(Data extracted from a collection)
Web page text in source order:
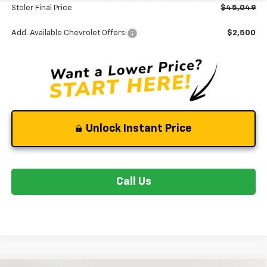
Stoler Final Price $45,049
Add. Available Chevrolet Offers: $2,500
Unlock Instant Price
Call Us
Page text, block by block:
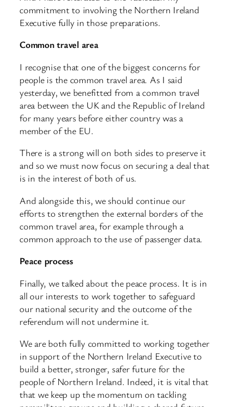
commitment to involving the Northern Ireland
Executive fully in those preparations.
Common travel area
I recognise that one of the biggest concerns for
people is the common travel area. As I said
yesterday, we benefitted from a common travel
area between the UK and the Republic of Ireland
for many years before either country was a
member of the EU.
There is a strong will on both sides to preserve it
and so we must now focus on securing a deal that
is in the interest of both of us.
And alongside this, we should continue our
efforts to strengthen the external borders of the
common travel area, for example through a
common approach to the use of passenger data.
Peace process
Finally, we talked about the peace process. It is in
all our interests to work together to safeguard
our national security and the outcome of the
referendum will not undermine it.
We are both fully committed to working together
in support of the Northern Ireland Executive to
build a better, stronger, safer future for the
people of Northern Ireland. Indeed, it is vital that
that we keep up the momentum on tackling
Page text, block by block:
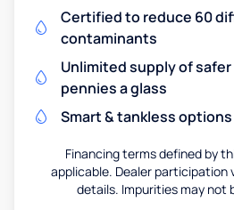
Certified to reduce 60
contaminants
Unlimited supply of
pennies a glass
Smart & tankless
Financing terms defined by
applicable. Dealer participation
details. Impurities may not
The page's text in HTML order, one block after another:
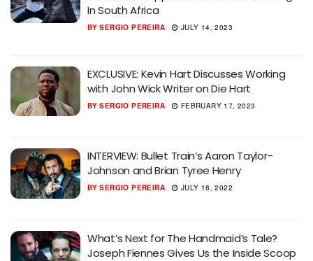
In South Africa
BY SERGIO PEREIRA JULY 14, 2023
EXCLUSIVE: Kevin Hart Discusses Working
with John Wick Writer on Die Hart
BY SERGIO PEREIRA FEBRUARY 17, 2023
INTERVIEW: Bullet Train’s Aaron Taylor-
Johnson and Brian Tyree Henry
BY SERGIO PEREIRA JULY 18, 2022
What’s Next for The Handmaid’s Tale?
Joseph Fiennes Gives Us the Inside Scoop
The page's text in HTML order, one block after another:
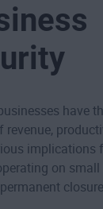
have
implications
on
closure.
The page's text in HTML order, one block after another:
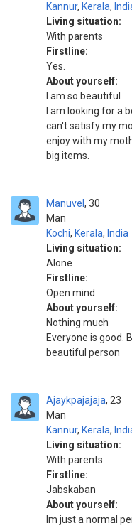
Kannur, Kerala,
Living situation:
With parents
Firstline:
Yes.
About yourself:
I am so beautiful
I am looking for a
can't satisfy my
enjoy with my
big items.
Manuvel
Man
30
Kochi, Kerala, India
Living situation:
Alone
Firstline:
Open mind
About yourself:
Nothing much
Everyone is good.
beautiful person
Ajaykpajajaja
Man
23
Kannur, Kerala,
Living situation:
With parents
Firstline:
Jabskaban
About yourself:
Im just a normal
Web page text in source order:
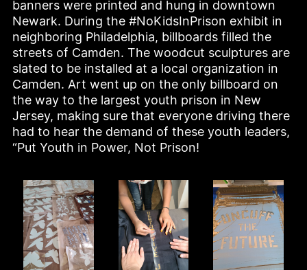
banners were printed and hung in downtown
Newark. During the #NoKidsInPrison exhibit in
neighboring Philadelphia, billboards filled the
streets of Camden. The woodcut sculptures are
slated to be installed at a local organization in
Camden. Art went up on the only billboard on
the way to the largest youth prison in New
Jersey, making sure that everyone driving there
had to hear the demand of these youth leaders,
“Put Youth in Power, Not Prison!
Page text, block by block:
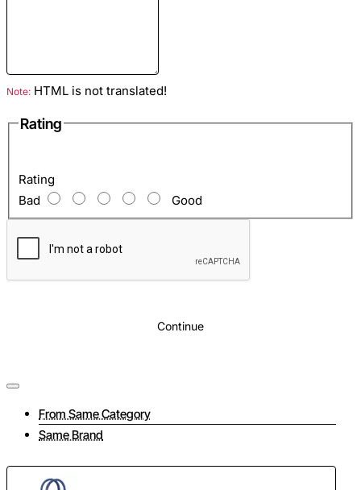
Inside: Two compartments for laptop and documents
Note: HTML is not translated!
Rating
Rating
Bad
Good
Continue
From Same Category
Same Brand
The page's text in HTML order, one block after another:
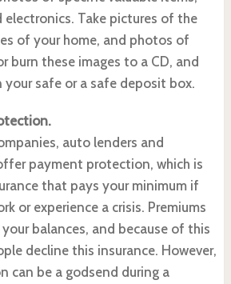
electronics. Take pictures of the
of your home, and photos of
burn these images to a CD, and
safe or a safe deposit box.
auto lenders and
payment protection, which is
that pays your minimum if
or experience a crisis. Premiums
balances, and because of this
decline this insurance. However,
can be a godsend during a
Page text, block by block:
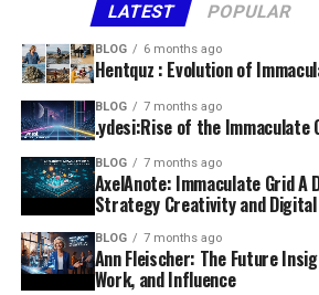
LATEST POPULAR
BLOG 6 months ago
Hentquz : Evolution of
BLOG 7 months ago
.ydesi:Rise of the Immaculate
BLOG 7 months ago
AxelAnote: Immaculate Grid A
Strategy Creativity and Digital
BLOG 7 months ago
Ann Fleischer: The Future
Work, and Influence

→ AIM OF THE TASK:
Every line above that has the string "travel" needs to be copied.

→ COMPLETED TASK:
Common travel area
people is the common travel area. As I said
yesterday, we benefitted from a common travel
common travel area, for example through a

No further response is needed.